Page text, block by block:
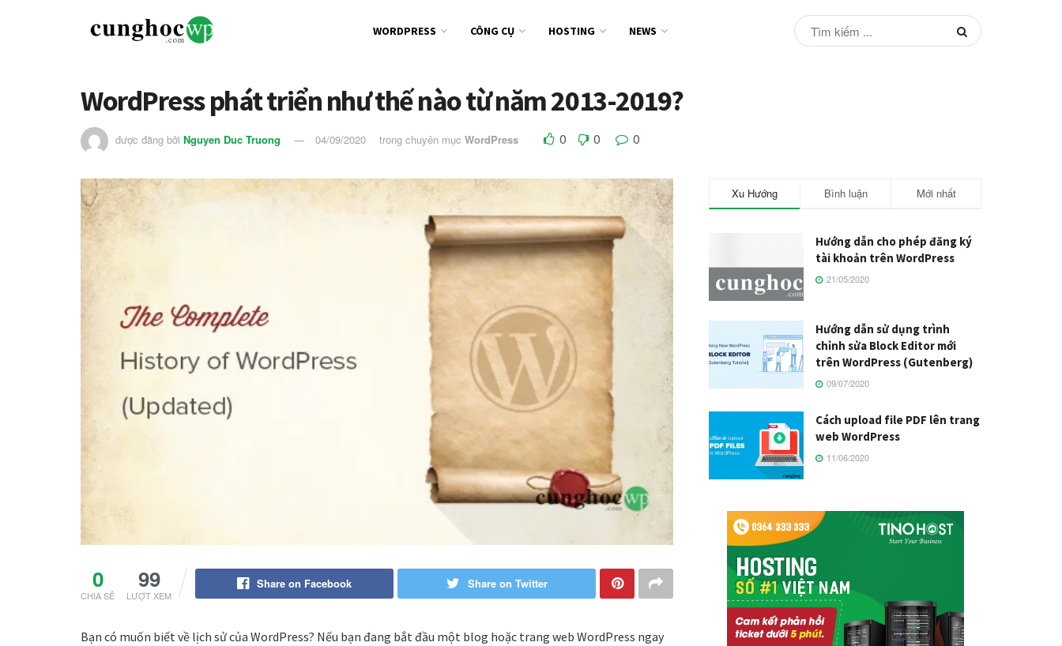
WORDPRESS CÔNG CỤ HOSTING NEWS
WordPress phát triển như thế nào từ năm 2013-2019?
được đăng bởi Nguyen Duc Truong 04/09/2020 trong chuyên mục WordPress 0 0 0
0
CHIA SẺ
99
LƯỢT XEM
Share on Facebook Share on Twitter
Bạn có muốn biết về lịch sử của WordPress? Nếu bạn đang bắt đầu một blog hoặc trang web WordPress ngay
Xu Hướng Bình luận Mới nhất
Hướng dẫn cho phép đăng ký
tài khoản trên WordPress
21/05/2020
Hướng dẫn sử dụng trình
chỉnh sửa Block Editor mới
trên WordPress (Gutenberg)
09/07/2020
Cách upload file PDF lên trang
web WordPress
11/06/2020
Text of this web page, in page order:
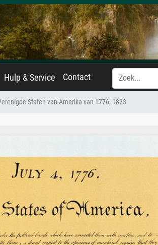
Hulp & Service Contact
Staten van Amerika van 1776, 1823
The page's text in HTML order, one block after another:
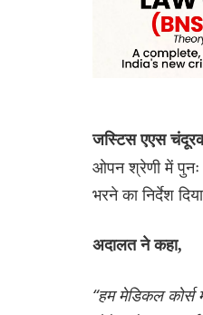
जस्टिस एएस
ओपन श्रेणी में पुनः
भरने का निर्देश
अदालत ने कहा,
“हम मेडिकल
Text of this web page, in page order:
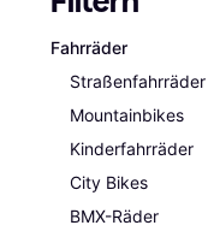
Fahrräder
Straßenfahrräder
Mountainbikes
Kinderfahrräder
City Bikes
BMX-Räder
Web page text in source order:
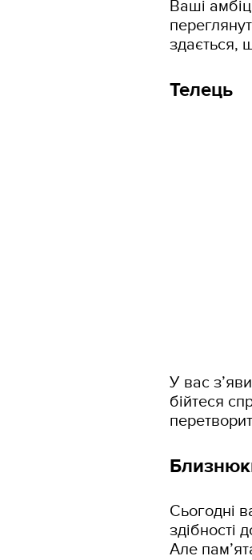
Ваші
здається,
Телець
У вас
бійтеся
Сьогодні
здібності
Але
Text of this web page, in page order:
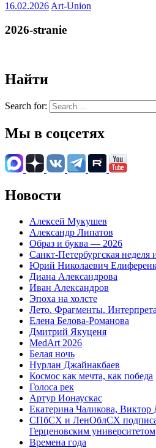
----
EXERCISE DETAILS: Copy the entries above faithfully and omit every image.

COMPLETED TASK:
Page text, block by block:
WORDPRESS CÔNG CỤ HOSTING NEWS
WordPress phát triển như thế nào từ năm 2013-2019?
được đăng bởi Nguyen Duc Truong 04/09/2020 trong chuyên mục WordPress 0 0 0
0
CHIA SẺ
99
LƯỢT XEM
Share on Facebook Share on Twitter
Bạn có muốn biết về lịch sử của WordPress? Nếu bạn đang bắt đầu một blog hoặc trang web WordPress ngay
Xu Hướng Bình luận Mới nhất
Hướng dẫn cho phép đăng ký
tài khoản trên WordPress
21/05/2020
Hướng dẫn sử dụng trình
chỉnh sửa Block Editor mới
trên WordPress (Gutenberg)
09/07/2020
Cách upload file PDF lên trang
web WordPress
11/06/2020
Text of this web page, in page order:
Hulp & Service Contact
Staten van Amerika van 1776, 1823
The page's text in HTML order, one block after another:
जस्टिस एएस
ओपन श्रेणी में पुनः
भरने का निर्देश
अदालत ने कहा,
“हम मेडिकल
Text of this web page, in page order:
Fahrräder
Straßenfahrräder
Mountainbikes
Kinderfahrräder
City Bikes
BMX-Räder
Web page text in source order:
Ваші
здається,
Телець
У вас
бійтеся
Сьогодні
здібності
Але
Text of this web page, in page order:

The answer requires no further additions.